The following rules are based upon what I learned during incarceration in the Maryland state correctional system. It is based upon my personal experiences and also what I was taught by inmates who had spent a considerable part of their lives in various state and federal prisons.
1. DO NOT SNITCH
When, you were in school, no one liked the kid who told on the other kids. In prison, the snitch is likewise looked upon with disgust and anger. Any short term gain from snitching shall be outweighed by the real threat of physical harm and/or death. I knew one inmate who gave information on a regular basis to the correctional guards. He never went outside to the yard or to the gym because of his well-founded concerns over retaliation from other inmates. He was even looked down upon by the correctional guards. One officer even asked for information from him in front of other inmates. I was told by another inmate of many years of experience that in all probability he will be shanked [knifed], before he was released.
2. DO NOT BORROW OR BUY
If, you borrow or buy anything from another inmate, you are now in debt to that inmate. This seems obvious enough, but in prison, debts carry additional weight. The inmate gave an extra shirt to you because there was no heat in the tier. It was all fine and well until you are told by the inmate and his friends that you now owed $15 worth of commissary food or in the worst case, that you were now his Bitch. Some inmates, for example, would buy extra commissary food and then sell the food at a higher price to other inmates. If you bought a package of cookies from the inmate, you had to pay back three packages of cookies to the inmate. A fellow inmate told me about a new inmate who bought a package of cookies on credit from a lifer. The lifer sold commissary items out of his cell.When the new inmate’s family did not send money to his commissary account on time, the lifer offered no extension. He killed the rookie inmate. I borrowed from inmate’s commissary stores, but I was extremely lucky that it ended well for me. I always paid back in full. At the end of any day in prison, it was best to avoid taking any chances by buying or borrowing from another inmate.

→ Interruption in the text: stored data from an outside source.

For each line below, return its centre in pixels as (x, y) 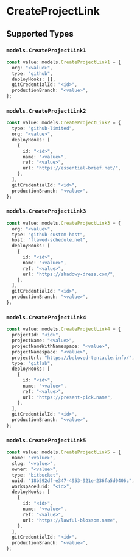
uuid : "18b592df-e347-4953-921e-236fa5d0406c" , (73, 481)
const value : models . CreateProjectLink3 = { (64, 223)
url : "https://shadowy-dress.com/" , (69, 274)
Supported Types (40, 34)
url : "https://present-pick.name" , (68, 397)
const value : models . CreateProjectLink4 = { (64, 329)
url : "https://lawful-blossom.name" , (70, 520)
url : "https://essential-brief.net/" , (72, 168)
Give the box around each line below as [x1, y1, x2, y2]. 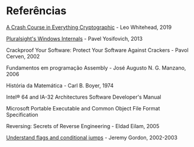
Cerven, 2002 [6, 53, 40, 60]
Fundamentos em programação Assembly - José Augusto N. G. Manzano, [6, 64, 186, 71]
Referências [6, 4, 67, 18]
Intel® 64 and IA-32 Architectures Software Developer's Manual [6, 93, 161, 100]
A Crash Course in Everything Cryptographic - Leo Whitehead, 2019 [6, 24, 172, 31]
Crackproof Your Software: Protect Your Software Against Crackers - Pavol [6, 46, 189, 54]
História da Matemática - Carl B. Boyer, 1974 [6, 81, 114, 89]
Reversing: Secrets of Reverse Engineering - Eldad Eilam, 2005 [6, 122, 160, 129]
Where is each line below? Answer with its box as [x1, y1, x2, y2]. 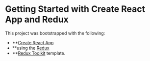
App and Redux [5, 14, 69, 25]
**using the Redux [12, 45, 50, 51]
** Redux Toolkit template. [12, 50, 66, 56]
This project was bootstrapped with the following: [5, 30, 105, 36]
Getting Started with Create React [5, 3, 146, 15]
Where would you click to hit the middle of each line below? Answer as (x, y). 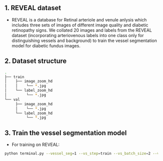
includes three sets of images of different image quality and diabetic (80, 25)
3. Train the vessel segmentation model (66, 133)
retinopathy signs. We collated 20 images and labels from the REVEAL (82, 30)
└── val (12, 100)
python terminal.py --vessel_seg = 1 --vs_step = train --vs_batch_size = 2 (78, 154)
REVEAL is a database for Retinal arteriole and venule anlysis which (79, 20)
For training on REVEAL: (36, 145)
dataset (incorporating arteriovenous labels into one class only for (78, 35)
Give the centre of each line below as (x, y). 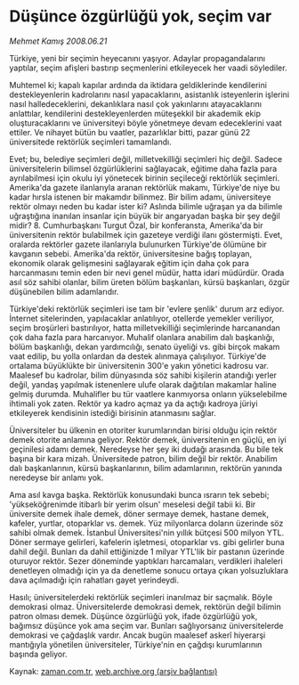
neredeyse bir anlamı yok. (57, 477)
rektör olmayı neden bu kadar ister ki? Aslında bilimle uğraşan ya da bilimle (146, 206)
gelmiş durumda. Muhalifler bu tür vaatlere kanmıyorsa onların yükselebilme (148, 394)
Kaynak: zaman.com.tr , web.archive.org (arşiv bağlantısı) (113, 671)
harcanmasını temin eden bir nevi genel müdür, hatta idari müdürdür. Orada (147, 273)
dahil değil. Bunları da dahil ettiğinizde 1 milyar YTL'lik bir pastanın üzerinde (147, 551)
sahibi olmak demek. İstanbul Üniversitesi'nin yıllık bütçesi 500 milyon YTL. (147, 533)
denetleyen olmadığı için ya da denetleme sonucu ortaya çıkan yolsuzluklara (149, 570)
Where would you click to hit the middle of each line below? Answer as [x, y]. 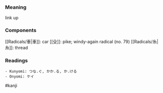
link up [12, 18]
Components [21, 31]
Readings [17, 61]
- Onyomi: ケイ [20, 77]
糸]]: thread [17, 47]
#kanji [11, 85]
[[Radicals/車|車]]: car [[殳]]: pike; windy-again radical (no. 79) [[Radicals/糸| [82, 41]
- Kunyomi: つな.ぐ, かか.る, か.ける [41, 71]
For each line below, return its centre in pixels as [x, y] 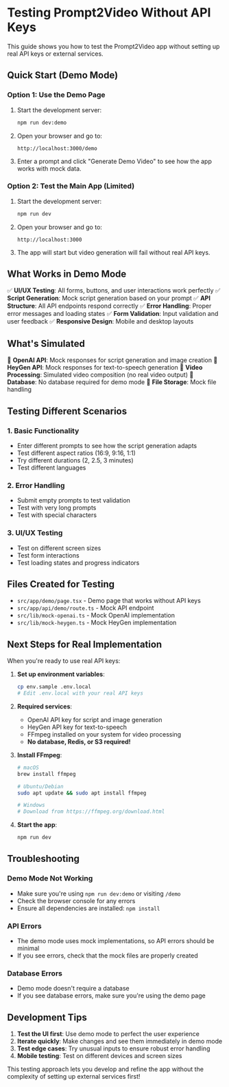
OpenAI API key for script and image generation [95, 719]
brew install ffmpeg [46, 774]
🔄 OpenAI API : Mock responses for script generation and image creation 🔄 [112, 360]
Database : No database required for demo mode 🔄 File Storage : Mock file [112, 382]
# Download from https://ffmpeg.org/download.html [91, 812]
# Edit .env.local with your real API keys [80, 693]
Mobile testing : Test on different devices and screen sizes [99, 1056]
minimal [28, 949]
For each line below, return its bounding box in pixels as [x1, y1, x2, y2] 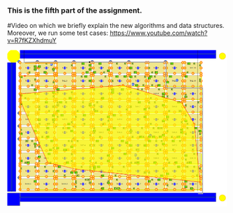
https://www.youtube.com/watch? [110, 29, 208, 37]
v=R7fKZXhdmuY [7, 36, 57, 45]
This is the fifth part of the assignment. [7, 6, 143, 15]
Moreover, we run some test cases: [7, 29, 109, 37]
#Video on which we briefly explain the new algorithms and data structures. [7, 22, 225, 30]
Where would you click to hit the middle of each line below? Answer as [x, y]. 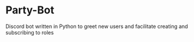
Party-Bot [30, 10]
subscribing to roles [30, 32]
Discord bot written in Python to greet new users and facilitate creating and [97, 26]
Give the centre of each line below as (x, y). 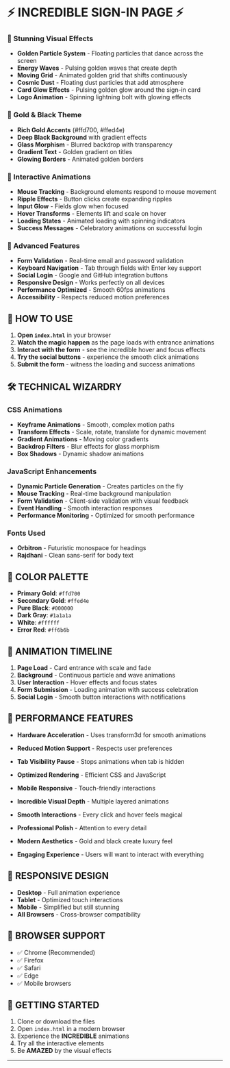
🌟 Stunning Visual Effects (50, 39)
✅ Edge (28, 976)
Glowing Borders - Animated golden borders (80, 159)
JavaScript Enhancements (52, 471)
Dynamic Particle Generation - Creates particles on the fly (100, 486)
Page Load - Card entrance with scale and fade (84, 668)
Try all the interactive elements (61, 1043)
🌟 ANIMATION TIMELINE (60, 651)
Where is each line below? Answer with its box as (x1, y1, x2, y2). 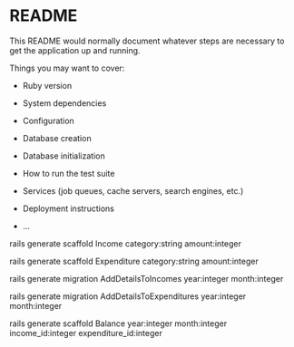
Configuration (22, 115, 74, 126)
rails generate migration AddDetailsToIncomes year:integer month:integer (9, 273, 284, 284)
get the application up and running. (9, 44, 141, 55)
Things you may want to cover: (9, 63, 125, 73)
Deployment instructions (22, 203, 115, 214)
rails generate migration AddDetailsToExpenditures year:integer (9, 291, 247, 302)
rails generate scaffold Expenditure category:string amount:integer (9, 255, 259, 266)
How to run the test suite (22, 168, 115, 178)
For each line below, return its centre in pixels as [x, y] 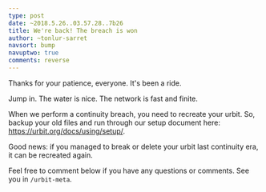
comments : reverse [39, 61]
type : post [26, 16]
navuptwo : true [34, 53]
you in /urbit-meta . [40, 179]
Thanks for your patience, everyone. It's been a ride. [95, 83]
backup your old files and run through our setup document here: [114, 122]
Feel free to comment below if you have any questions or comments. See [129, 170]
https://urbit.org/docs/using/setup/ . [67, 131]
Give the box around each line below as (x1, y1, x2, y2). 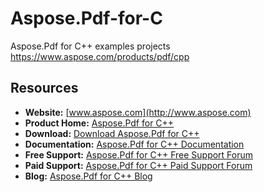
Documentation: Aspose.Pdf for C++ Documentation (24, 138, 245, 150)
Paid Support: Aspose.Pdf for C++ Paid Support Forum (24, 159, 253, 171)
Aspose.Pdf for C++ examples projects (10, 40, 171, 52)
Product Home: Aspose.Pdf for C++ (24, 117, 175, 129)
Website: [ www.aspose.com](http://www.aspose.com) (24, 106, 252, 118)
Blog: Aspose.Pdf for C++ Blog (24, 170, 153, 182)
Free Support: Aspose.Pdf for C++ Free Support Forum (24, 148, 254, 161)
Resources (10, 80, 79, 97)
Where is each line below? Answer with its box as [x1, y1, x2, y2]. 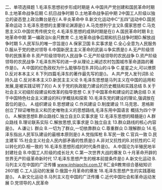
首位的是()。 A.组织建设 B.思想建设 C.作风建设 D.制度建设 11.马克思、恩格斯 [5, 101, 154, 107]
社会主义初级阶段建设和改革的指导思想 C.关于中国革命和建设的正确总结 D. [5, 89, 152, 95]
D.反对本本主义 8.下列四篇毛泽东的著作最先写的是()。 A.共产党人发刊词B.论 [5, 71, 154, 77]
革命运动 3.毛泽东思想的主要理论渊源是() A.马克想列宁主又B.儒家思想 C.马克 [5, 22, 156, 28]
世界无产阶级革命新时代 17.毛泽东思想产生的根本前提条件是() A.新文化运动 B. [5, 156, 157, 161]
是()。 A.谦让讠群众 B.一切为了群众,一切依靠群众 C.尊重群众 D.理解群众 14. [5, 126, 152, 131]
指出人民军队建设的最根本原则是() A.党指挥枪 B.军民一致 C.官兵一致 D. [13, 131, 153, 137]
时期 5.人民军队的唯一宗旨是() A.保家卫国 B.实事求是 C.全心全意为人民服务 [9, 41, 157, 46]
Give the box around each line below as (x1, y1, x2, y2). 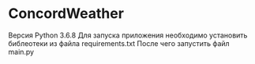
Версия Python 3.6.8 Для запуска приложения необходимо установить (8, 30, 248, 40)
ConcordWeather (8, 5, 125, 23)
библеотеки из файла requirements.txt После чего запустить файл (8, 38, 231, 48)
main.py (8, 47, 34, 56)
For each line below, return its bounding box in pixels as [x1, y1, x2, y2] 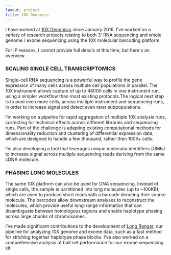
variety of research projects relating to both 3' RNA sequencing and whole [5, 32, 162, 38]
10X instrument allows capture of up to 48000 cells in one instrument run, [5, 87, 160, 94]
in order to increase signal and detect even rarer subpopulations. [5, 104, 142, 110]
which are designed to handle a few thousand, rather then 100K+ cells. [5, 135, 154, 142]
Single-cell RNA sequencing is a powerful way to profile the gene [5, 77, 143, 83]
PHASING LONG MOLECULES [5, 169, 79, 176]
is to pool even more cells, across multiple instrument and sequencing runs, [5, 98, 164, 105]
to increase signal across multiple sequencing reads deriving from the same [5, 151, 165, 157]
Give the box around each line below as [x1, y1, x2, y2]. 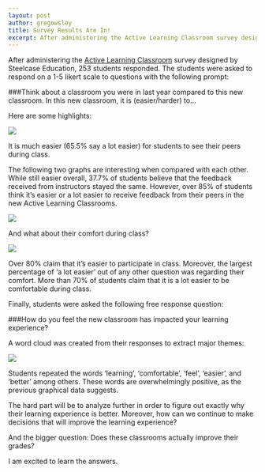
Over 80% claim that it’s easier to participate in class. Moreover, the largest [8, 259, 252, 269]
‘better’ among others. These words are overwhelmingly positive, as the [8, 377, 242, 387]
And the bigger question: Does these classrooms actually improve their [8, 432, 239, 443]
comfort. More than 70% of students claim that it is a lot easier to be [8, 276, 230, 285]
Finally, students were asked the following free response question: [8, 300, 224, 309]
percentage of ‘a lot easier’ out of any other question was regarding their [8, 267, 244, 277]
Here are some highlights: [8, 111, 92, 121]
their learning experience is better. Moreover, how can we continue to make [8, 409, 254, 419]
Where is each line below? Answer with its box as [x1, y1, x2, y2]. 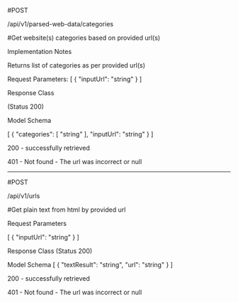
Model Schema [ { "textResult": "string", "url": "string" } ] [7, 261, 174, 269]
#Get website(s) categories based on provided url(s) [7, 33, 161, 42]
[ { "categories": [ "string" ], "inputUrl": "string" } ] [7, 130, 154, 138]
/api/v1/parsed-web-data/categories [7, 20, 114, 28]
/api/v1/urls [7, 192, 40, 200]
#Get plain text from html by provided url [7, 205, 126, 214]
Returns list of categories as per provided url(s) [7, 61, 146, 70]
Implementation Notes [7, 48, 72, 55]
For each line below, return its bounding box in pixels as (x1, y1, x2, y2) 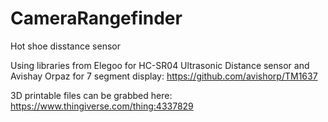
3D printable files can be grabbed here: (10, 89, 173, 101)
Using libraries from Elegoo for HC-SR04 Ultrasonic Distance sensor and (10, 59, 310, 71)
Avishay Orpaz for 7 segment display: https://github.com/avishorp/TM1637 (10, 70, 318, 82)
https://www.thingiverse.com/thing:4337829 (10, 100, 194, 112)
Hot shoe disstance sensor (10, 40, 121, 52)
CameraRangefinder (10, 7, 183, 30)
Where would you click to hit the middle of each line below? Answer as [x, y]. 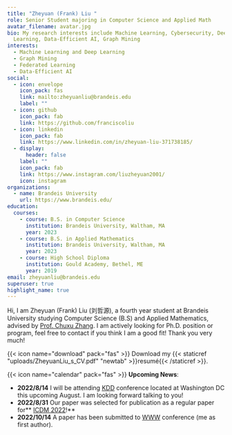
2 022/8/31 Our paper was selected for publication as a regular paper [116, 402]
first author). [35, 425]
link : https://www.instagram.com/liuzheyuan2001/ [93, 174]
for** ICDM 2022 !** [46, 410]
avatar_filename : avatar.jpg [49, 26]
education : [23, 207]
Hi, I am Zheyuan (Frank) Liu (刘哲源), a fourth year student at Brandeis [108, 311]
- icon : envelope [38, 84]
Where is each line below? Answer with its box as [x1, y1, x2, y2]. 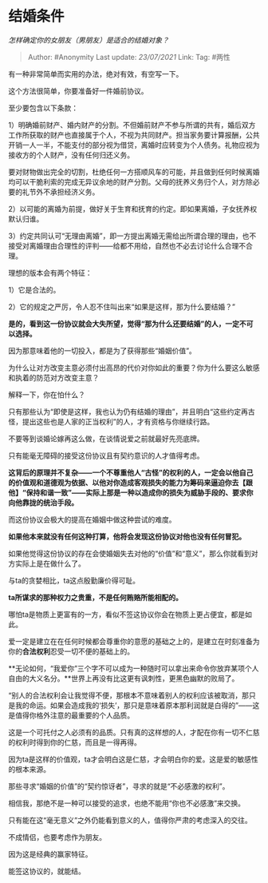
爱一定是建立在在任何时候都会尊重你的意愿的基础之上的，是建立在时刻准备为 [8, 636, 260, 646]
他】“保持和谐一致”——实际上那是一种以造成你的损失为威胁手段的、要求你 [8, 487, 254, 497]
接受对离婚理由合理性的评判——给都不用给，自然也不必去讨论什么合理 [8, 241, 239, 250]
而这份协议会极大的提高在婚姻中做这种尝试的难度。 [8, 515, 176, 524]
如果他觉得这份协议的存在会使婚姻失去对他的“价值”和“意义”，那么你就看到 [8, 548, 251, 558]
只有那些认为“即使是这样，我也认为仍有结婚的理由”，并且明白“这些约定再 [8, 407, 249, 416]
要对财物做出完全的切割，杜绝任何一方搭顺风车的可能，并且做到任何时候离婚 [8, 167, 260, 177]
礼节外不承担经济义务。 [22, 187, 100, 197]
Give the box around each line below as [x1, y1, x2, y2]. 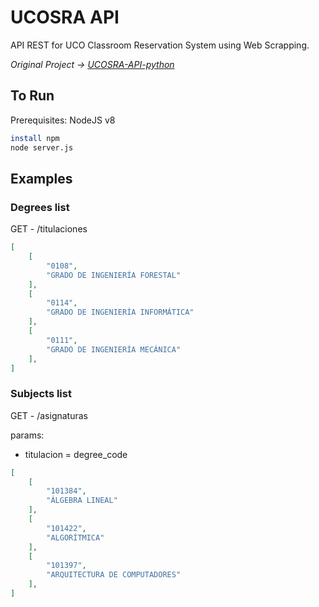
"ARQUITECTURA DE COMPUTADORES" [46, 570, 182, 580]
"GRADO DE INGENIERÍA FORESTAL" [46, 270, 182, 280]
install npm [10, 133, 60, 143]
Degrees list [10, 200, 70, 214]
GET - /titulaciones [10, 223, 88, 235]
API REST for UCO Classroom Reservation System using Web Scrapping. [10, 39, 310, 51]
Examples [10, 170, 73, 187]
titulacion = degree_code [24, 448, 128, 460]
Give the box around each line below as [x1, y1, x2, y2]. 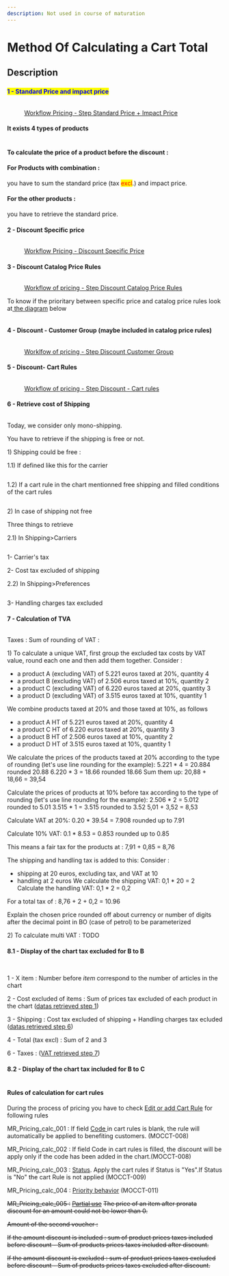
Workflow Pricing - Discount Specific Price [24, 247, 145, 255]
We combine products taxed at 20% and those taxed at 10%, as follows [7, 705, 208, 713]
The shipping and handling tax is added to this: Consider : [7, 856, 170, 864]
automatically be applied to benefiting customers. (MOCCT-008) [7, 1131, 189, 1139]
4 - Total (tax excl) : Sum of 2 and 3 [7, 1036, 107, 1044]
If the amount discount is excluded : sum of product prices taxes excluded [7, 1253, 217, 1262]
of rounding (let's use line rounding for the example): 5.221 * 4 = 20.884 [7, 761, 211, 769]
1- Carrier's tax [7, 553, 49, 561]

3. DO NOT TRUST THE CORRECTIONAL OFFICERS
They are not your friends. Most CO’s will either despise you or just do not give a damn about you. There are countless examples of this attitude by the CO’s towards inmates in my memoir. To many officers, an inmate is a lesser human being. If the officer had a bad day at home, then he made your life miserable for his own enjoyment. Even if the other officer on duty knew that his fellow officer was completely wrong regarding his or her treatment of you, the other officer may shake his head in wonder, but there would be no help for you. To be fair, there was a small minority of correctional officers who are reasonable and would help you if the circumstances were appropriate. After a period of time in any institution, you will discover the few roses among the many weeds.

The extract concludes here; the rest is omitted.